The researchers report a dramatic fall in the number of inappropriate filled prescriptions for opioids and benzodiazepines within 6 months of PharmaNet - a centralized prescription network containing up-to-date prescription records for all residents - being instigated in British Columbia.
"Even modest reductions in inappropriate prescriptions are clinically meaningful," say Colin Dormuth (University of British Columbia, Vancouver) and colleagues in the Canadian Medical Association Journal.
"If our findings can be generalized to other jurisdictions, we estimate that such networks could eliminate millions of inappropriate filled prescriptions in the United States and Canada annually," they add.
The team investigated the change in rates of inappropriate filled prescriptions of opioids and benzodiazepines - controlled substances that are particularly prone to misuse or resale - using data from 30 months preceding and 30 months after the implementation of PharmaNet.

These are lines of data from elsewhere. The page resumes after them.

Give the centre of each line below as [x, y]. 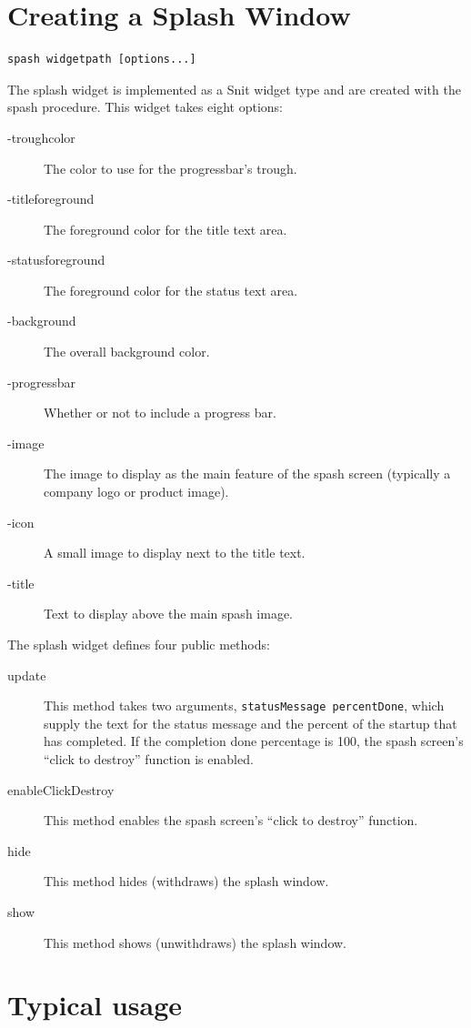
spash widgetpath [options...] [102, 60]
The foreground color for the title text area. [165, 229]
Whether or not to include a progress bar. [160, 413]
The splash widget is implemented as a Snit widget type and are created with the [234, 89]
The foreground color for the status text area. [171, 290]
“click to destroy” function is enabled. [149, 759]
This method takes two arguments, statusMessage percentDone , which [244, 705]
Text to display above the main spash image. [168, 614]
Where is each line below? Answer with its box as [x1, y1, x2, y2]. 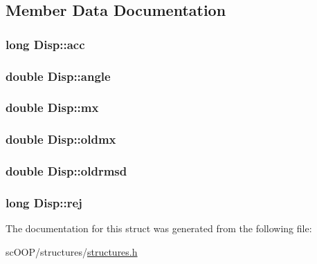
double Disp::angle [6, 67, 111, 84]
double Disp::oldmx [6, 131, 116, 148]
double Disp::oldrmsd [6, 162, 127, 180]
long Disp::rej [6, 194, 82, 211]
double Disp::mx [6, 99, 99, 116]
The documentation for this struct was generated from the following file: [6, 221, 312, 236]
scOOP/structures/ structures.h [6, 244, 138, 258]
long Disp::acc [6, 35, 85, 53]
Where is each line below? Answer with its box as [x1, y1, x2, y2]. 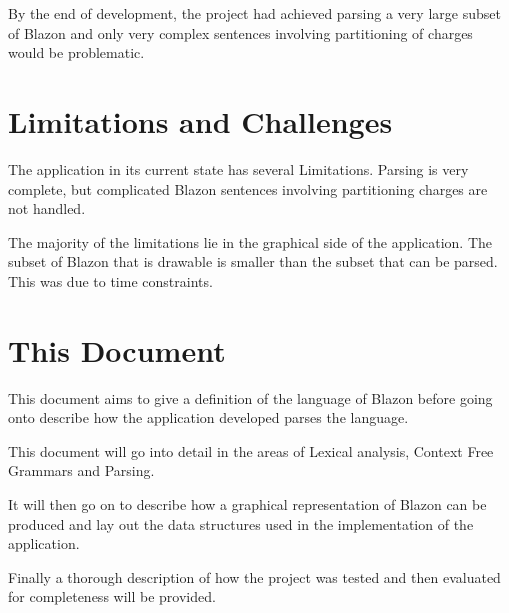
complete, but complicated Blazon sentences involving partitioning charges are [8, 178, 488, 199]
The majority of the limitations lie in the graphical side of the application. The [8, 231, 493, 252]
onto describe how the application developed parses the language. [8, 407, 409, 428]
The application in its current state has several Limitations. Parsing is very [8, 158, 469, 179]
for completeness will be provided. [8, 586, 216, 607]
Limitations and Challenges [8, 100, 393, 141]
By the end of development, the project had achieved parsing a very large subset [8, 3, 501, 23]
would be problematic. [8, 42, 145, 63]
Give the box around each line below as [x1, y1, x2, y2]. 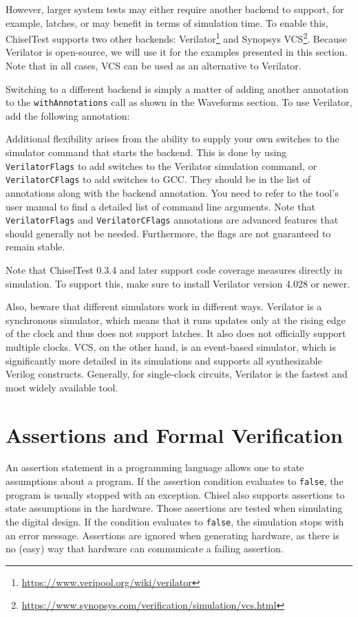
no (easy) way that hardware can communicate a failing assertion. [6, 541, 284, 556]
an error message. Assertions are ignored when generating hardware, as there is [6, 528, 339, 542]
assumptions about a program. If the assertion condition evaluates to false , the [6, 474, 344, 488]
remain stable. [6, 239, 65, 254]
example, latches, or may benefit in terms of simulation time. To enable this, [6, 15, 328, 30]
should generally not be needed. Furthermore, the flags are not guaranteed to [6, 226, 331, 240]
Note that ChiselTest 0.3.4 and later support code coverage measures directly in [6, 263, 342, 277]
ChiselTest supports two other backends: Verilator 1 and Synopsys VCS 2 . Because [6, 30, 347, 45]
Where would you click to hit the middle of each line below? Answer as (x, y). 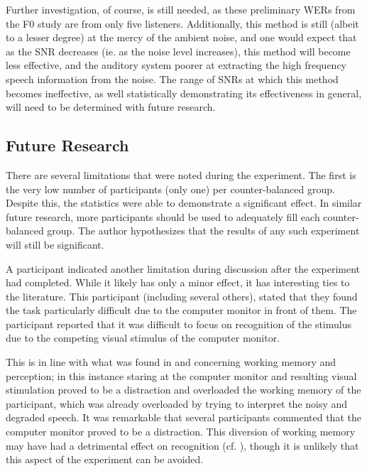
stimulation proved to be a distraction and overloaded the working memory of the (183, 390)
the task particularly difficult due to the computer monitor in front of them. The (181, 310)
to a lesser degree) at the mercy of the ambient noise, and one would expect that (181, 37)
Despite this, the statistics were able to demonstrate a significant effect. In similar (184, 203)
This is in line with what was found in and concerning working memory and (171, 362)
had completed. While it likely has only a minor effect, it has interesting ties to (178, 282)
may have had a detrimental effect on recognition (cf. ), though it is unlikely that (182, 445)
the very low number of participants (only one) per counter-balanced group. (170, 189)
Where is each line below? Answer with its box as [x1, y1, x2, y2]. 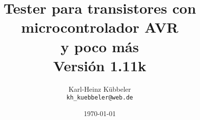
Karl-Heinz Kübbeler [68, 83, 131, 94]
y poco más [61, 36, 139, 56]
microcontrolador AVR [21, 17, 178, 37]
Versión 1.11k [53, 55, 147, 75]
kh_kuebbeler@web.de [66, 94, 133, 101]
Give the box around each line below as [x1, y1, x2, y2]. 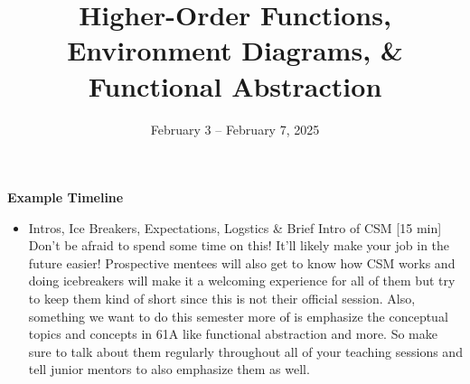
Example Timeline [7, 188, 124, 207]
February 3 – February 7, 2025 [150, 119, 320, 138]
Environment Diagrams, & [67, 32, 403, 69]
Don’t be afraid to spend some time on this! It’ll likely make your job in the [28, 236, 450, 255]
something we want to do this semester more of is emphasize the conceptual [28, 306, 448, 325]
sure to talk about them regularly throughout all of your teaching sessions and [28, 342, 463, 361]
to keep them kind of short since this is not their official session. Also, [28, 289, 416, 308]
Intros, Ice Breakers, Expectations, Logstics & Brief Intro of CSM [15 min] [28, 218, 442, 237]
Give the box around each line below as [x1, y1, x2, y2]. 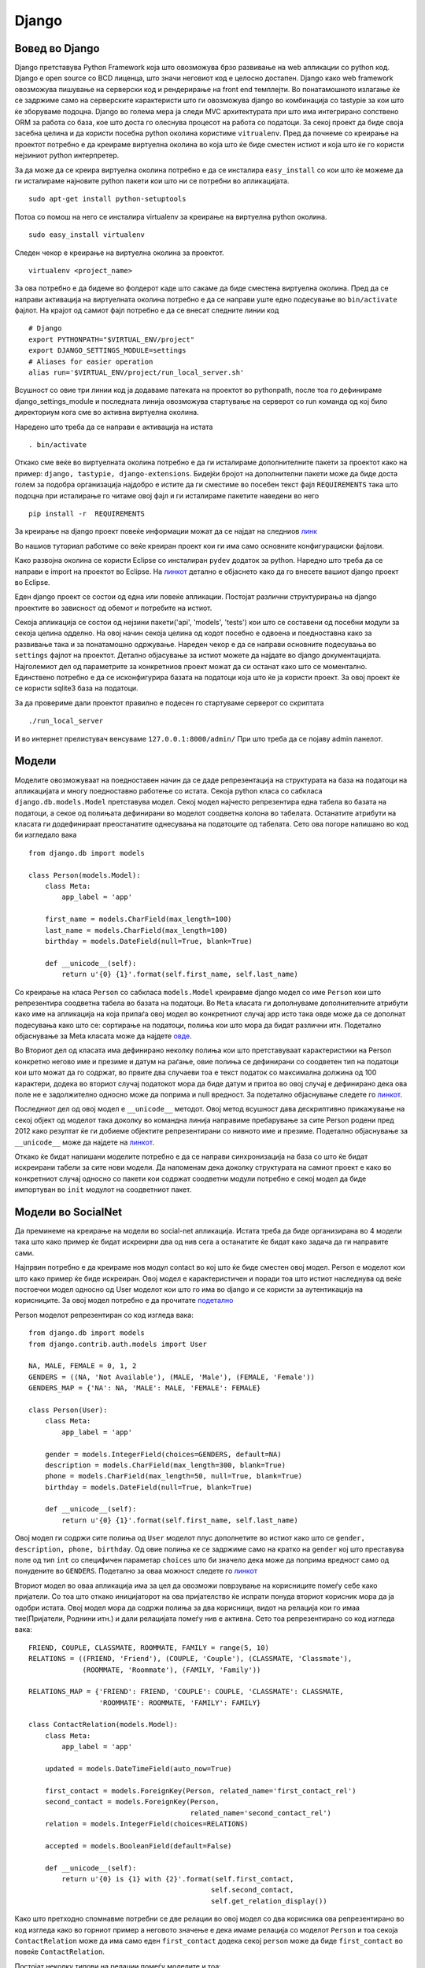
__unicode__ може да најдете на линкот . [14, 1138, 155, 1147]
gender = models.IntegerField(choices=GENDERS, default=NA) [44, 1449, 283, 1459]
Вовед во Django [14, 42, 100, 55]
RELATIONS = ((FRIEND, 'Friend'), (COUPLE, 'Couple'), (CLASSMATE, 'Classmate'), [28, 1654, 353, 1663]
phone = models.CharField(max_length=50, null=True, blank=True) [44, 1472, 303, 1481]
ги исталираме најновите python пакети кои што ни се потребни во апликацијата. [14, 176, 290, 185]
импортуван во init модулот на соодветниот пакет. [14, 1185, 192, 1194]
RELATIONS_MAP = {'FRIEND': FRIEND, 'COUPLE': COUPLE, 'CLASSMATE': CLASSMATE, [28, 1687, 344, 1696]
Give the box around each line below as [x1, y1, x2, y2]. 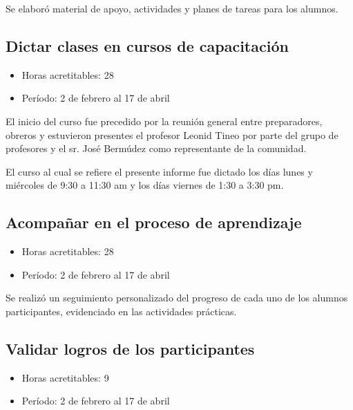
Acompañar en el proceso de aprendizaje [6, 212, 302, 233]
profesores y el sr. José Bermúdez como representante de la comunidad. [6, 141, 307, 156]
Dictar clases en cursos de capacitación [6, 35, 289, 56]
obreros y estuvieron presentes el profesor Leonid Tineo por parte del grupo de [6, 127, 338, 142]
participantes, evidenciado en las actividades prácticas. [6, 304, 237, 318]
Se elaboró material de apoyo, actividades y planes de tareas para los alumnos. [6, 1, 338, 15]
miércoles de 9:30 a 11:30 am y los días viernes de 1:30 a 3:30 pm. [6, 178, 284, 192]
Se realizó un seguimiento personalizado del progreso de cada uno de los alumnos [6, 290, 348, 305]
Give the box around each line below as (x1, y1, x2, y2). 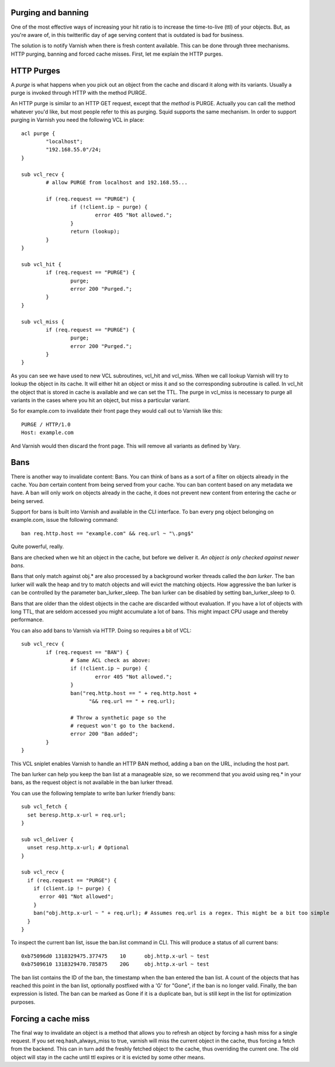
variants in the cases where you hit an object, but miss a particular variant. (11, 397, 190, 404)
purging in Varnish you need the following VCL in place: (11, 116, 144, 123)
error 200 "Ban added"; (70, 731, 139, 737)
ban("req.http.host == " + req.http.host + (70, 690, 197, 696)
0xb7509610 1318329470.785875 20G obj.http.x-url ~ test (21, 961, 210, 968)
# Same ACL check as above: (70, 657, 151, 663)
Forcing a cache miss (11, 1014, 90, 1024)
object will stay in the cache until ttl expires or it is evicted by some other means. (11, 1054, 205, 1061)
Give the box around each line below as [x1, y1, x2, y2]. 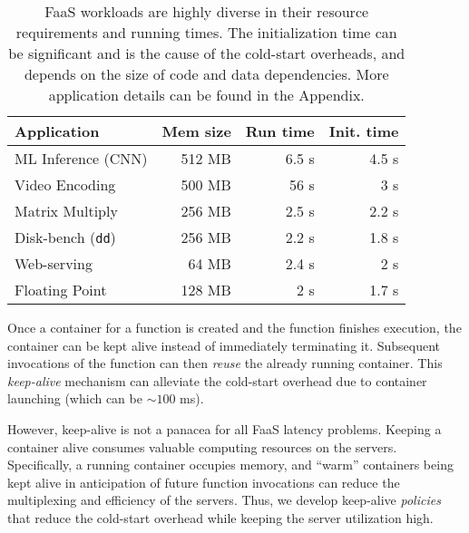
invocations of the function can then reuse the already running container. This [7, 354, 443, 373]
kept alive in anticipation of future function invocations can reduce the [7, 472, 400, 491]
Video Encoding [15, 174, 116, 195]
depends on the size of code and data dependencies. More [24, 63, 389, 84]
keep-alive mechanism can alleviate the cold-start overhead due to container [7, 371, 427, 390]
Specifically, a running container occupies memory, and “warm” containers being [7, 455, 454, 474]
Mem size [161, 121, 231, 141]
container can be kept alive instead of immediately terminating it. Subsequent [7, 335, 441, 354]
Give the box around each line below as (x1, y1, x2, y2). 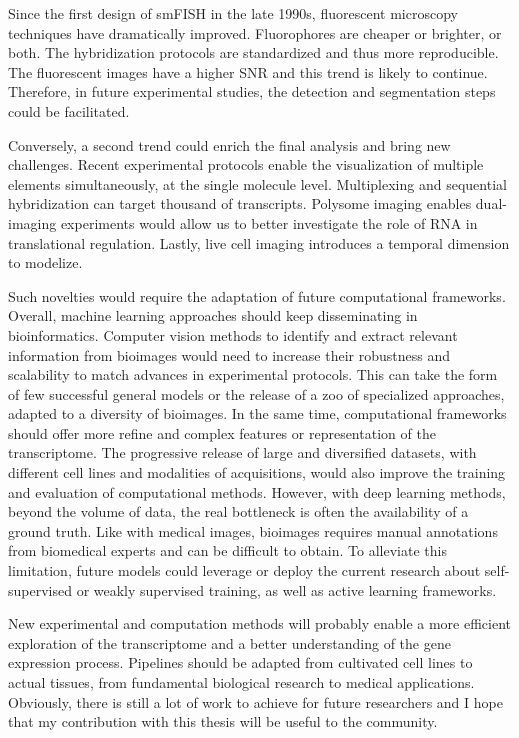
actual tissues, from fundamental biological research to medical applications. (8, 672, 475, 692)
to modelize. (8, 252, 83, 273)
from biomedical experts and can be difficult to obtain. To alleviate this (8, 540, 447, 561)
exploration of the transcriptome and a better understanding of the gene (8, 632, 451, 653)
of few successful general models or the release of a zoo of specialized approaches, (8, 383, 505, 404)
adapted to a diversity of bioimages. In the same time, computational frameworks (8, 403, 507, 424)
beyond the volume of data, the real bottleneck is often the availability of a (8, 501, 469, 522)
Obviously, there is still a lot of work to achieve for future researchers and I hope (8, 691, 503, 712)
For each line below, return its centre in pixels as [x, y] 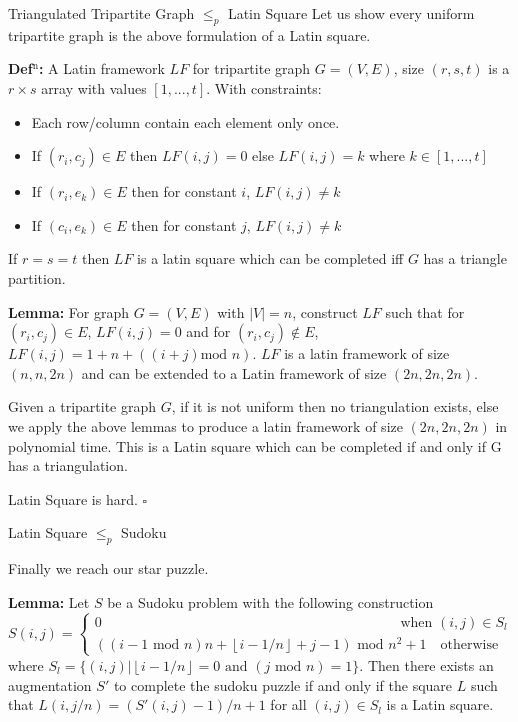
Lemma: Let [49, 601]
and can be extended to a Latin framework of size [234, 372]
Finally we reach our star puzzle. [108, 568]
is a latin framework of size [367, 353]
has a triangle [465, 258]
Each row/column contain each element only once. [185, 121]
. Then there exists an [426, 664]
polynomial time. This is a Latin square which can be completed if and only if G [255, 445]
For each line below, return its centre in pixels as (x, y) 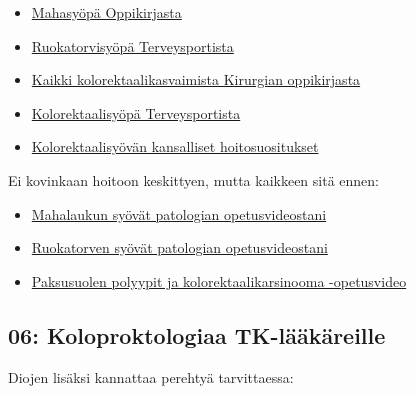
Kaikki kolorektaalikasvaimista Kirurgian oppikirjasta (196, 79)
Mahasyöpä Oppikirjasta (106, 12)
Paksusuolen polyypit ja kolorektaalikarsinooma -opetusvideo (219, 280)
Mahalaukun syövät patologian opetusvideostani (179, 213)
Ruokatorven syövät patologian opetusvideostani (179, 247)
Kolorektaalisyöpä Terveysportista (136, 112)
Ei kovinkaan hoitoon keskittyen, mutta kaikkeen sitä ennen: (193, 179)
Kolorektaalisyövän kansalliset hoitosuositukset (175, 146)
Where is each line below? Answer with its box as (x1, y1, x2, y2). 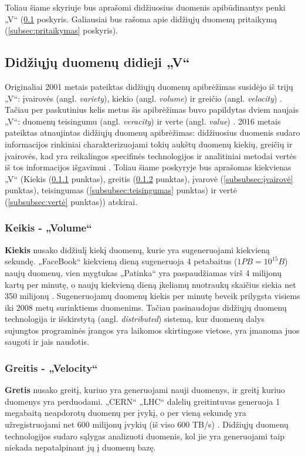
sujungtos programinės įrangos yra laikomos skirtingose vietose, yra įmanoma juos (5, 324, 300, 336)
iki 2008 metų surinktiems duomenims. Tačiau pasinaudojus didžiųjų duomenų (5, 301, 287, 313)
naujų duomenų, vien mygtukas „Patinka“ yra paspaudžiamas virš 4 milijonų (5, 266, 282, 278)
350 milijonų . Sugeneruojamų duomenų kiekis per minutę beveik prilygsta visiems (5, 290, 300, 302)
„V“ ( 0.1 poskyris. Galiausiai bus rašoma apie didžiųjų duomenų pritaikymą (5, 12, 277, 25)
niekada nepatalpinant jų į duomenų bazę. (5, 441, 156, 453)
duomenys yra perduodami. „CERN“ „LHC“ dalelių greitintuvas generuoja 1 (5, 395, 280, 407)
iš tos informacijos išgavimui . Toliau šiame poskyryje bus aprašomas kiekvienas (5, 161, 292, 173)
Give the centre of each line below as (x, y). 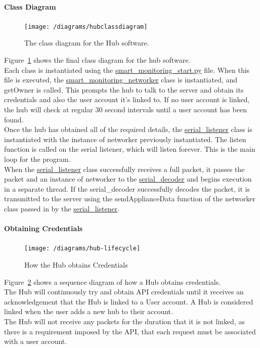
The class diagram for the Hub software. (87, 43)
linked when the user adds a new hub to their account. (89, 311)
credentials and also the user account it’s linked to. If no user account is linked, (127, 99)
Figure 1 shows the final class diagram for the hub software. (97, 60)
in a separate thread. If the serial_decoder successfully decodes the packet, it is (127, 188)
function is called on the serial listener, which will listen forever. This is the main (130, 149)
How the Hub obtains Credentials (76, 265)
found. (14, 119)
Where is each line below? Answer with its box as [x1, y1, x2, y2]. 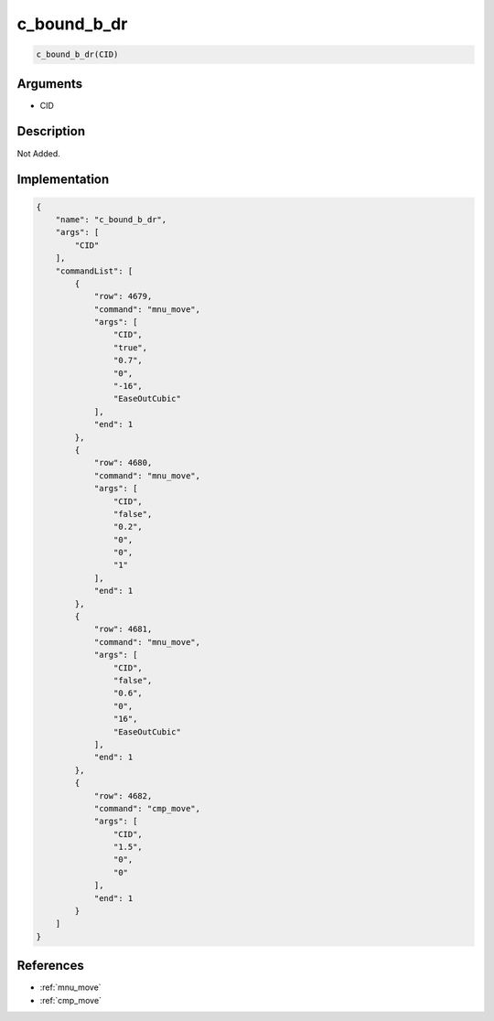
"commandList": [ [55, 265, 134, 276]
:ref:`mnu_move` [39, 982, 102, 993]
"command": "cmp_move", [93, 803, 201, 813]
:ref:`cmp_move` [39, 994, 102, 1005]
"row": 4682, [93, 790, 153, 801]
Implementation [16, 172, 110, 188]
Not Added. [16, 147, 61, 159]
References [16, 958, 84, 973]
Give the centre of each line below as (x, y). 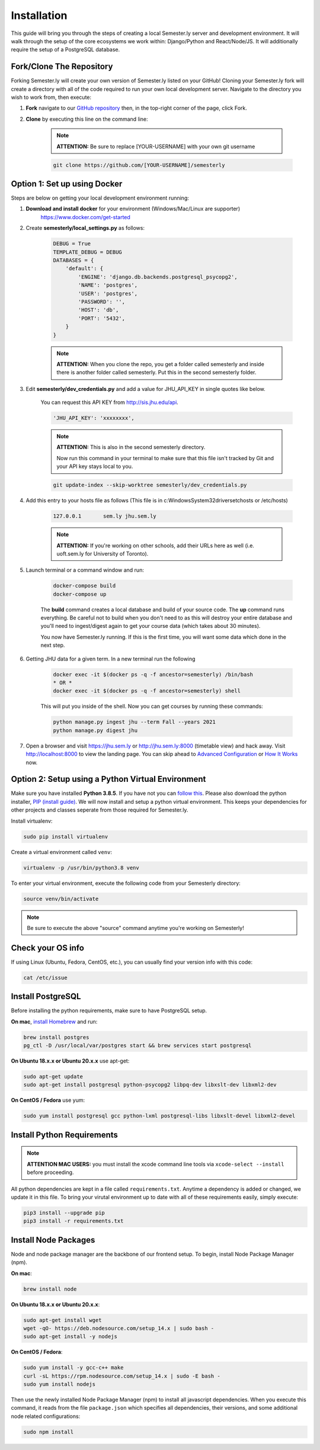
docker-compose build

Over 1.3 million prescriptions were filled by 86,704 patients for opioids during the data period, and over 1.4 million prescriptions for benzodiazepine were filled by 47,983 patients.
Dormuth and co-workers defined inappropriate filled prescriptions as those filled by patients who had already been prescribed, and had filled, a prescription for the same drug from a different physician dispensed at a different pharmacy, within 7 days of the original prescription.
In all, 3.2% of opioid and 1.2% of benzodiazepine prescriptions were deemed inappropriately filled during the 30 months before PharmaNet, note the researchers.
After its implementation, there was a 32.8% relative reduction in inappropriate prescriptions for opioids and a 48.6% reduction in inappropriate prescriptions for benzodiazepines, they observe. These translate to average absolute reductions of 1.08% and 0.49%, respectively.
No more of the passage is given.